That's a fantastic idea! Unfortunately, I use JetBrains IDEs, so I have lots of ctrl-shift keychords I couldn't live without.


WTF? How come I worked around three years on RDP clients and stuff and did not know about this?


I've worked at a place with a very similar hack before, but it was for a bunch of windows servers. The issue was a process was trying to scan various Office files, and even though no actual Word/Excel/etc app was running warning dialogs could suddenly appear blocking the scan process. The problem was "solved" by some frustrated ops guy that wrote a service that scanned for dialog boxes and closed them.


First time I've heard of this problem there was "Buzof" - maybe nearly 20 years ago? I just googled and it still exists: http://www.basta.com/Buzof


Dictionary Attack 1.0


Similar but inverse to this, I was fixing a critical server and it usually came up in a minute or less. 5 minutes later I get concerned, I walk into the server room and it’s still trying to boot. I scratch my head and see a usb keyboard attached.... with a screwdriver sitting on my space bar.

Yup, I IRQ-DOSS’ed myself.


Seriously, that is pretty impressive. Unix police found you.


/dev/random entropy issues?


I have heard a similar story that existed in my company before it joined. It was a system that raised and dispatched jobs to engineers, and unless the space bar was held down on the master terminal, it stopped sending jobs out.


I worked for a chain of medical clinics in the early 2000s in Florida.

Everything was going digital. We had a “remote” office across the street that didn’t have internet access and it was really expensive to have lines installed.

I don’t remember what the device was called but it was some sort of satellite dish. Our network admin had ordered them and installed them on the roof tops of both buildings and we could provide access via this link.

It was pretty rad to me. But then the intermittent bugs started creeping in. The remote site used some windows 2000 dumb terminals and throughout the day all of them would disconnect at the same time - every day.

It was very random and they’d automatically reconnect after a few seconds to a few minutes - always.

Well, I was the new guy / intern grad. And so after a few weeks of debugging different things inside and moving the dishes around to make sure they were exactly pointed at each other my boss rolls into work with a beach chair and an umbrella.

I looked at him and asked if he was taking off early and hitting the beach and he goes “no you’re debugging”.

We set up the chair and umbrella on the roof. I sat up there with an walkie talkie and the remote site had the other one. My job was to sit until they radioed to see if anything was obvious interrupting the connection.

Then a semi truck stopped at the red light.


Ah, good old laser link. We had one of those. Great connection as long as there was any. Came to an end as developers startet a revolution. We went home and stated to only come back when there was a proper connection. By the end of the week the company gave in and one month later we had fibre. Those were the days :D.

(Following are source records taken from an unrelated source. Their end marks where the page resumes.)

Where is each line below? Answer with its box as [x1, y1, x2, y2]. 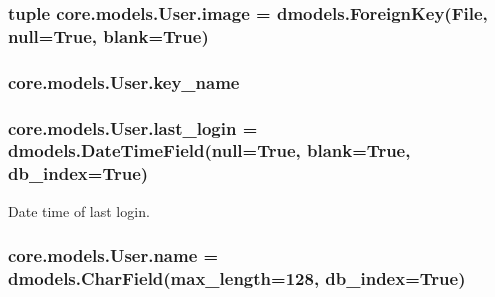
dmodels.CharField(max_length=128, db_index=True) [8, 266, 466, 291]
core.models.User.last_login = [8, 115, 258, 140]
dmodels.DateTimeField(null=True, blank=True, [8, 138, 411, 163]
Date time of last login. [8, 200, 150, 221]
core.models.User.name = [8, 243, 219, 268]
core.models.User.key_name [8, 69, 240, 94]
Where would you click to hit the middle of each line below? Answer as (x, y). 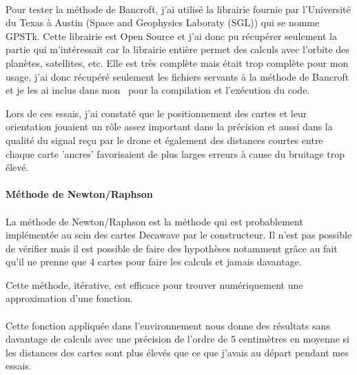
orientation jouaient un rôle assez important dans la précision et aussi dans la (169, 126)
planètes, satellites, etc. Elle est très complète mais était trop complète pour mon (177, 62)
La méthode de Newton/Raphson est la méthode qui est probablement (154, 221)
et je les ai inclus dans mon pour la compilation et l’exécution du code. (158, 90)
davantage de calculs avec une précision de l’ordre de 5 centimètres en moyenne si (177, 339)
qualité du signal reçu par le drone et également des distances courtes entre (164, 140)
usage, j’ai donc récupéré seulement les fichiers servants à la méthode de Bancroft (177, 76)
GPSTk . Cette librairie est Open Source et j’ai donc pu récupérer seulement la (171, 36)
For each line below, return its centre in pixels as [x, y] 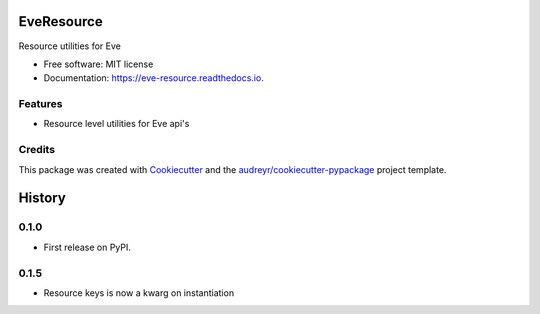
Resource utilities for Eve [70, 46]
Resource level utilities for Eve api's [116, 124]
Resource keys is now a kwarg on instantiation [139, 292]
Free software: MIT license [98, 64]
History [42, 198]
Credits [36, 150]
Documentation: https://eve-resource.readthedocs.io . [153, 78]
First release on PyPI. [87, 247]
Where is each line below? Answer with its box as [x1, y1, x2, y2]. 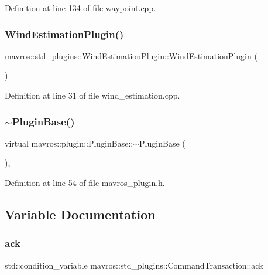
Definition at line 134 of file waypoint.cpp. [5, 2, 156, 13]
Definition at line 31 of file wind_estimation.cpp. [5, 89, 180, 101]
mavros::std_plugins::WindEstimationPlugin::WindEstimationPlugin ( [5, 49, 257, 62]
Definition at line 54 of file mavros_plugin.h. [5, 176, 165, 188]
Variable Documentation [5, 205, 156, 223]
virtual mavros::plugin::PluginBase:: [5, 137, 133, 149]
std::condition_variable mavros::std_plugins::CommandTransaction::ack [5, 259, 263, 271]
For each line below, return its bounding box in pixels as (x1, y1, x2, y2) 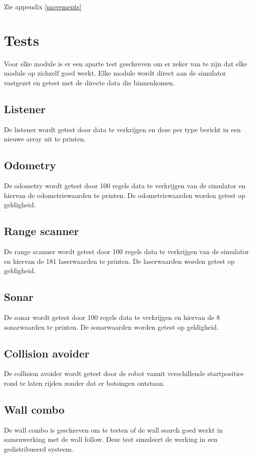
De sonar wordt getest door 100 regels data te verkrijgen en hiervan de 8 (4, 312, 220, 322)
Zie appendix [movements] (4, 1, 82, 11)
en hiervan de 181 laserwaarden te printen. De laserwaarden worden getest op (4, 256, 235, 266)
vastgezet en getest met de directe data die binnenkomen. (4, 77, 175, 87)
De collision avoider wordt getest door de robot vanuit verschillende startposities (4, 368, 244, 378)
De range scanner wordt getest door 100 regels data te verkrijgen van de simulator (4, 246, 249, 257)
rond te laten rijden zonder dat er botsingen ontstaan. (4, 378, 165, 388)
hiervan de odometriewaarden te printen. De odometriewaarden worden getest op (4, 190, 245, 200)
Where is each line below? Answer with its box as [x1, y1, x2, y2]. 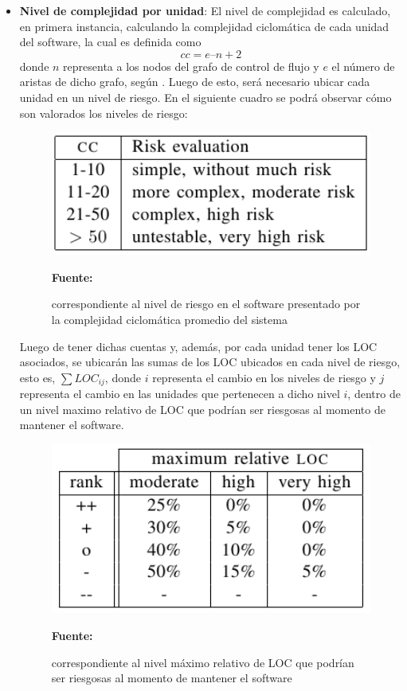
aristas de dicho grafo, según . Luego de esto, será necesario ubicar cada [19, 73, 370, 90]
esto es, [19, 369, 56, 385]
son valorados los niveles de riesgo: [19, 104, 188, 121]
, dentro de [347, 385, 401, 402]
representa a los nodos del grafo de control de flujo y [63, 57, 319, 74]
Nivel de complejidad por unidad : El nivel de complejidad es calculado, [19, 2, 391, 18]
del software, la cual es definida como [19, 33, 202, 50]
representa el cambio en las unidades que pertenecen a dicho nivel [19, 385, 340, 402]
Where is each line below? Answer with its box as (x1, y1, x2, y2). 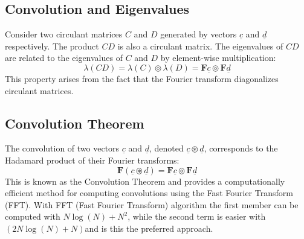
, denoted (149, 142, 184, 155)
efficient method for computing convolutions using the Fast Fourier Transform (5, 186, 293, 199)
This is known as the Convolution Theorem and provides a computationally (5, 174, 285, 187)
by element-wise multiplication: (160, 51, 276, 64)
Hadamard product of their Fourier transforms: (5, 153, 179, 166)
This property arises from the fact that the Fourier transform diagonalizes (5, 72, 279, 84)
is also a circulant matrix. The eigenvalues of (117, 39, 283, 52)
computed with (5, 210, 60, 223)
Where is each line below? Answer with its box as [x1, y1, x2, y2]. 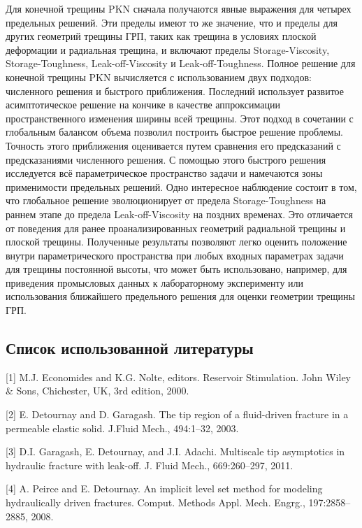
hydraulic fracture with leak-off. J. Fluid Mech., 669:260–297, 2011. [6, 457, 294, 472]
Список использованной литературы [6, 337, 254, 359]
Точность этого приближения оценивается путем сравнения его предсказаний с [6, 138, 341, 152]
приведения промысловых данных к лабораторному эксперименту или [6, 275, 304, 290]
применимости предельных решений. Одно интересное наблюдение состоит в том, [6, 179, 357, 194]
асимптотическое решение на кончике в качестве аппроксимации [6, 97, 280, 112]
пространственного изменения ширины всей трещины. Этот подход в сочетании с [6, 110, 354, 125]
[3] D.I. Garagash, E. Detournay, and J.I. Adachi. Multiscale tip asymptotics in [6, 444, 345, 459]
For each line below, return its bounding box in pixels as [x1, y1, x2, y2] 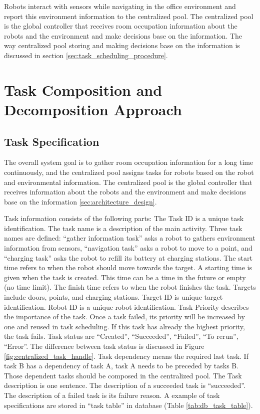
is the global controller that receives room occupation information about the [4, 21, 237, 31]
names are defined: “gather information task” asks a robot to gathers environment [4, 233, 255, 243]
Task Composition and [4, 79, 162, 100]
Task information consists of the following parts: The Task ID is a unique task [4, 213, 244, 224]
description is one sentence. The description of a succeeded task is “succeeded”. [4, 380, 245, 390]
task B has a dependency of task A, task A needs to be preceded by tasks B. [4, 360, 239, 371]
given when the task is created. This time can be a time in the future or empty [4, 272, 246, 282]
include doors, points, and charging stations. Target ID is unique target [4, 292, 223, 302]
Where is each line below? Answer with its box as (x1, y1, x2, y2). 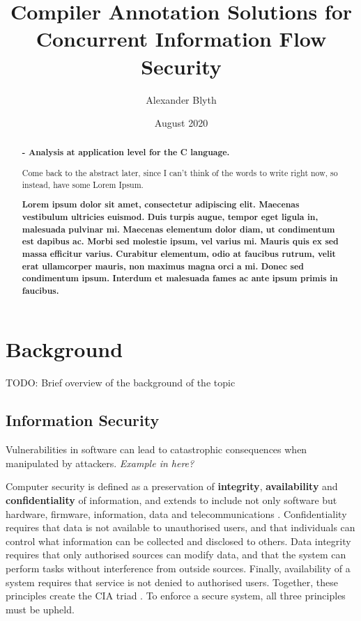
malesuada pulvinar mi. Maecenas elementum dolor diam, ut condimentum (22, 223, 335, 235)
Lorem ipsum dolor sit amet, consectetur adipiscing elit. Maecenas (22, 198, 300, 211)
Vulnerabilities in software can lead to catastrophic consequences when (6, 442, 307, 457)
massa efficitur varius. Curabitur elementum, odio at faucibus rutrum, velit (22, 247, 336, 260)
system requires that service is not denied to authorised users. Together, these (6, 574, 338, 589)
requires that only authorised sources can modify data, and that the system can (6, 547, 346, 562)
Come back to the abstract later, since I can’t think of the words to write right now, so (22, 167, 338, 179)
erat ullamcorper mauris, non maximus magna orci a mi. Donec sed (22, 260, 304, 272)
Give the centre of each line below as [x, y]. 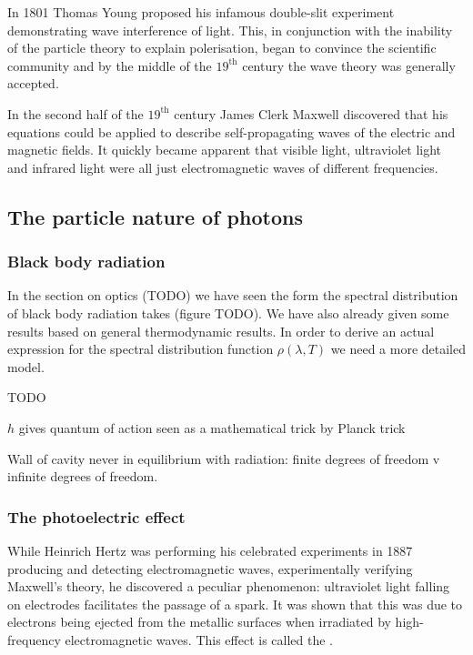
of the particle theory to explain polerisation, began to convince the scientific [222, 48]
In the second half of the [75, 113]
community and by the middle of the [110, 65]
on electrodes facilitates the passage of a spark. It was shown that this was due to [235, 604]
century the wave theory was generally [349, 65]
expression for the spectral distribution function [141, 349]
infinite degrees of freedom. [83, 476]
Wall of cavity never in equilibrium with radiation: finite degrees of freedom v [224, 458]
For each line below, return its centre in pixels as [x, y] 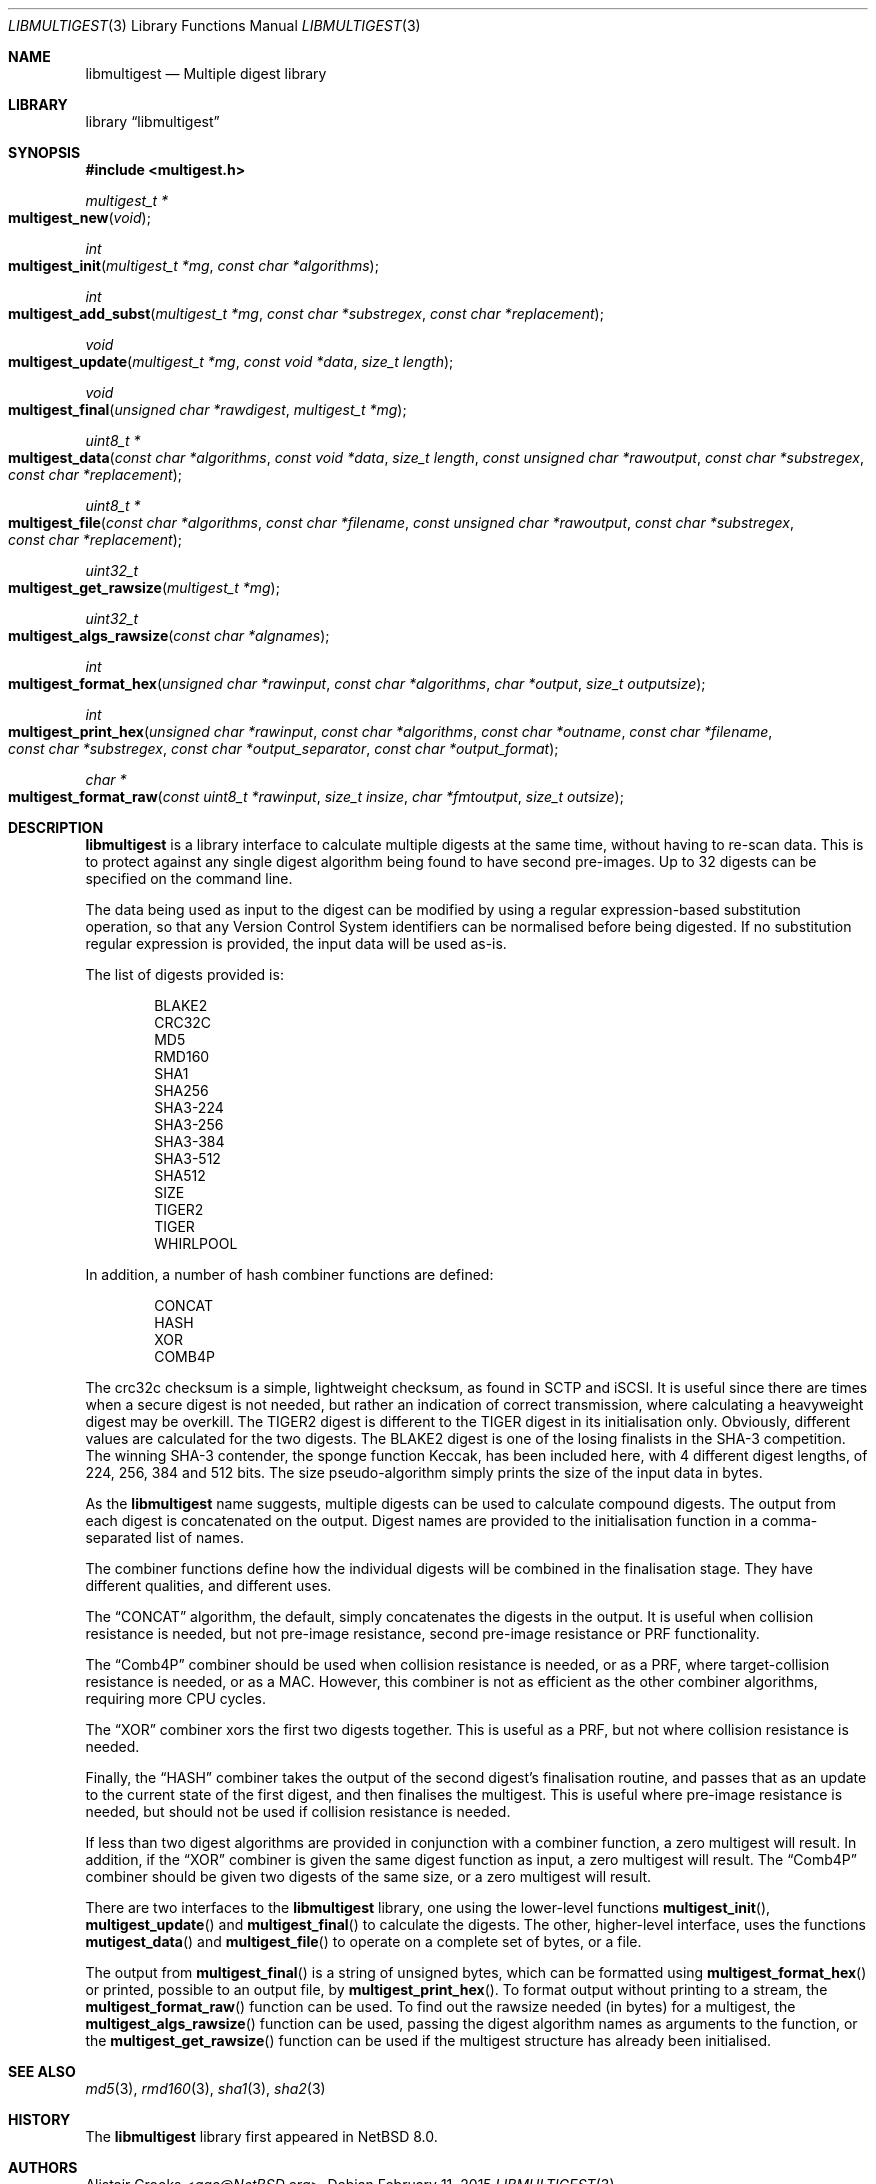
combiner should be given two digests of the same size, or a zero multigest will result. [368, 1876]
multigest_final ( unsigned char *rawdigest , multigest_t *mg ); [207, 409]
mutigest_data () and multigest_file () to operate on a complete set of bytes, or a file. [363, 1941]
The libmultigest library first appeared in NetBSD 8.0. [261, 2136]
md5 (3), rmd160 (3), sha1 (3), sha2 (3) [205, 2088]
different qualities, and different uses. [208, 1585]
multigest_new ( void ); [79, 217]
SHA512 [180, 1175]
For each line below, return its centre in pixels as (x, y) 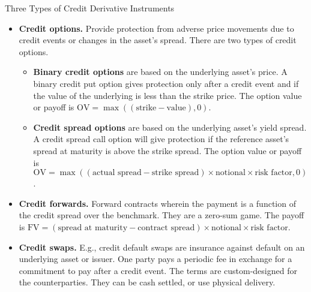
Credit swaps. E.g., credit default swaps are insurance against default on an (162, 247)
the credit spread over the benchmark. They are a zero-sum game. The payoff (162, 215)
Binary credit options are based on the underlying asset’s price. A (160, 72)
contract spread (166, 228)
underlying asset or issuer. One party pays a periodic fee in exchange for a (155, 259)
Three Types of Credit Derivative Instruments (90, 8)
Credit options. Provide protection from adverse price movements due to (156, 28)
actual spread (117, 173)
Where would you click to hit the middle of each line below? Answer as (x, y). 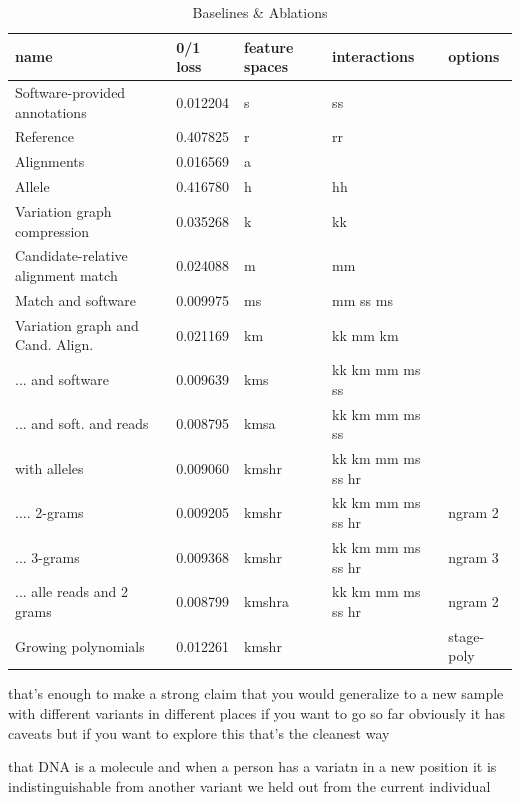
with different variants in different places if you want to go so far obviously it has (257, 713)
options (474, 56)
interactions (373, 56)
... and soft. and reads (82, 423)
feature (269, 46)
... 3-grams (47, 556)
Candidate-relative (71, 255)
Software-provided (70, 92)
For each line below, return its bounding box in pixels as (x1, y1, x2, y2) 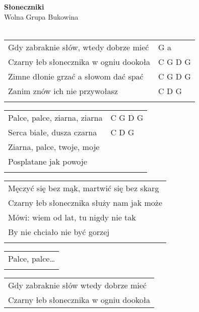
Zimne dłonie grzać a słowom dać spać (8, 70, 144, 82)
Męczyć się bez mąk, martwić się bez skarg (8, 182, 159, 194)
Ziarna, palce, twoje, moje (8, 140, 100, 152)
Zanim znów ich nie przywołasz (8, 85, 118, 97)
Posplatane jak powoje (8, 155, 87, 167)
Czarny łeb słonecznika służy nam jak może (8, 196, 163, 208)
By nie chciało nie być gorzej (8, 225, 110, 238)
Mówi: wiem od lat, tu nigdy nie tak (8, 211, 136, 223)
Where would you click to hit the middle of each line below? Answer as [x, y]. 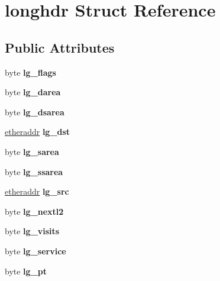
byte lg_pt [26, 271]
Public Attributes [60, 47]
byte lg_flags [30, 72]
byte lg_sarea [32, 151]
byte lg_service [35, 251]
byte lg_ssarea [34, 171]
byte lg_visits [32, 231]
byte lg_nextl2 [34, 211]
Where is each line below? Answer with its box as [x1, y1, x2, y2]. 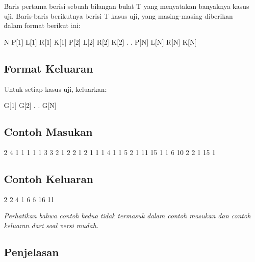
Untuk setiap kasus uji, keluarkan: [4, 83, 107, 94]
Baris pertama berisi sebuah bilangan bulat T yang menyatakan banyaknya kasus [4, 1, 249, 11]
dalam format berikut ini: [4, 20, 81, 30]
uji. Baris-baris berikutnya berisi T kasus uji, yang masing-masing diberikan [4, 10, 233, 21]
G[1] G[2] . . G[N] [4, 100, 57, 110]
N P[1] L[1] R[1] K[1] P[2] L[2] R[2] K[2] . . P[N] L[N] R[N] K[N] [4, 36, 197, 47]
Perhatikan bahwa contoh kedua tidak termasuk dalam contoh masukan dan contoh [4, 210, 251, 221]
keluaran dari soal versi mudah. [4, 220, 99, 230]
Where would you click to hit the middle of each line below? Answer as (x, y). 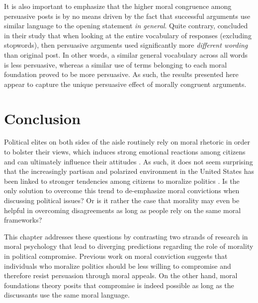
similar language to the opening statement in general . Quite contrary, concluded (126, 26)
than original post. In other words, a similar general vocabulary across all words (126, 54)
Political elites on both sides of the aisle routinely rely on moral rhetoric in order (127, 142)
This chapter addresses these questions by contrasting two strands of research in (126, 236)
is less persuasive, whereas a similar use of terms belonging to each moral (116, 64)
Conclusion (43, 118)
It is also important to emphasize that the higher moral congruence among (118, 6)
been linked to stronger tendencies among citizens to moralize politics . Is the (122, 181)
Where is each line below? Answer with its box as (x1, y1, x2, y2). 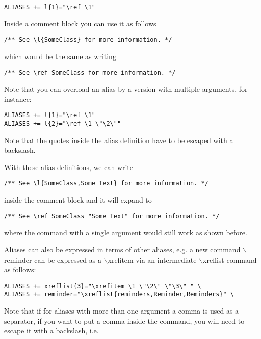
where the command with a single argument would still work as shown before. (4, 227, 247, 238)
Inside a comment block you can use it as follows (4, 18, 156, 29)
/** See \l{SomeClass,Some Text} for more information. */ (4, 180, 208, 187)
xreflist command (203, 254, 257, 265)
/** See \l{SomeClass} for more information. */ (4, 36, 172, 44)
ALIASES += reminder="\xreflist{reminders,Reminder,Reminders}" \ (4, 291, 234, 298)
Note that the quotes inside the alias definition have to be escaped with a (4, 134, 233, 145)
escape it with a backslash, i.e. (4, 325, 99, 336)
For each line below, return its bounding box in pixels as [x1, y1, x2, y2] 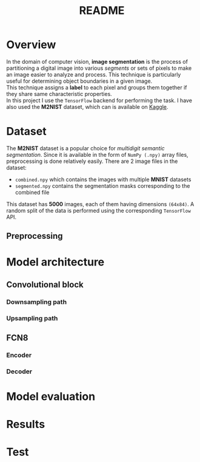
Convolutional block [6, 279, 84, 289]
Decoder [6, 367, 32, 376]
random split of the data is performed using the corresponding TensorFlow [6, 207, 191, 214]
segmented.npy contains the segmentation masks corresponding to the [15, 182, 190, 189]
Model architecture [6, 255, 105, 269]
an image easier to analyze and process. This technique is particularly [6, 71, 181, 78]
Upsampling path [6, 314, 58, 322]
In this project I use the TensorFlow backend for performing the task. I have [6, 97, 193, 104]
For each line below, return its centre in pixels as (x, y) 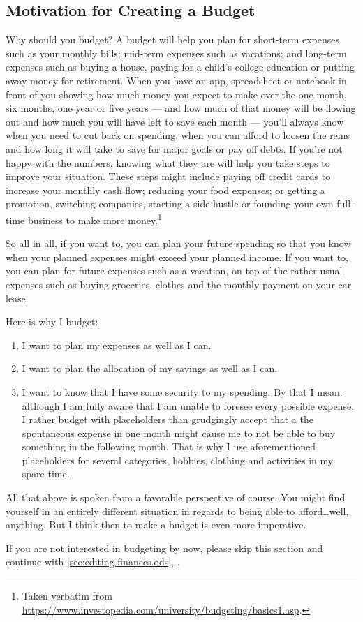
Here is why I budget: (52, 321)
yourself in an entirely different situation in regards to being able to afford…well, (177, 511)
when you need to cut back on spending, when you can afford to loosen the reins (178, 135)
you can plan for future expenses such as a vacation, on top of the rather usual (174, 271)
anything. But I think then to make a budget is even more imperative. (156, 525)
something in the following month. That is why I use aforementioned (169, 446)
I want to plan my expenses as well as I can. (117, 345)
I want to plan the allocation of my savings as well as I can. (150, 368)
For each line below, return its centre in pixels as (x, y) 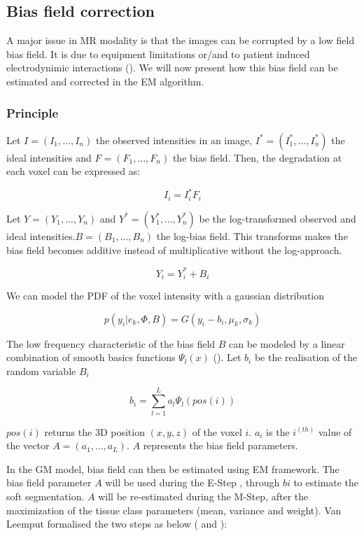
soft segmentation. (45, 496)
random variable (41, 371)
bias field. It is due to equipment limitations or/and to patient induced (158, 54)
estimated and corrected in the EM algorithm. (105, 81)
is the (278, 431)
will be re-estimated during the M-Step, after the (203, 496)
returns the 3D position (94, 431)
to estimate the (326, 482)
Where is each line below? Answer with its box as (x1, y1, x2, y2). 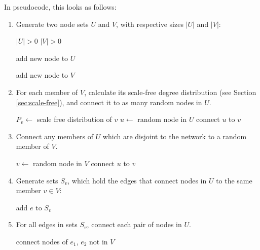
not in (89, 236, 108, 246)
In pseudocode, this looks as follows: (4, 2, 117, 12)
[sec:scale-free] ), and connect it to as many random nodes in (16, 97, 202, 107)
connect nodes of (16, 236, 68, 246)
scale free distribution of (36, 114, 112, 124)
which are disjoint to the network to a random (102, 131, 247, 141)
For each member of (16, 86, 78, 97)
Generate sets (16, 175, 58, 185)
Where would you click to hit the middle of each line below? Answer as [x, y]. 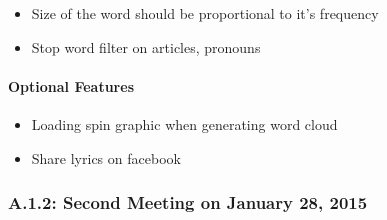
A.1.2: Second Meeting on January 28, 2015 [188, 202]
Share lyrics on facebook [106, 157]
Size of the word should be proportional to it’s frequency [205, 13]
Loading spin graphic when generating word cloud [184, 123]
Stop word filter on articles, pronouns [146, 46]
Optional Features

Aahahaha, I work for a company that does P2P internet links over RF. When I got to > "all of them would disconnect at the same time - every day." semi truck was my first thought!


Sounds like a point-to-point directional wifi radio. They're far from a hack and have been used to great success upwards of 2miles away from each other with 1Gbps throughput, even for small ISPs.


Yeah I can’t remember what it was. Someone said laser link above, I feel like it was microwave - I do remember being concerned we’d cook birds.


Yeah, it was probably microwave.


Faster communication and cooked birds to eat, what's the downside?


Well, it was in the early 2000s so I doubt wireless would have given any reasonable bandwidth. Sounds more like https://en.m.wikipedia.org/wiki/Free-space_optical_communica... at least that's what we had those days.


So if I understand correctly, the semi was tall enough that it would interrupt the signal between the two dishes on the roof?


Yeah the other building was a small one story office that was a at a lower elevation. The main building was a converted strip mall so it had a bit more height with the extra space from the drop ceilings.

We ended up putting the dishes on longer poles. :)


So what was the fix? Boosting the height?


Longer poles. It started out on I think 18”. Pretty much enough to clear the edge of the roof of the main building. We ended up putting it on a ten foot three pole stand.

That blew off during a hurricane the same year :)


The story keeps getting better.


this was an awesome way to start my Sunday, thanks!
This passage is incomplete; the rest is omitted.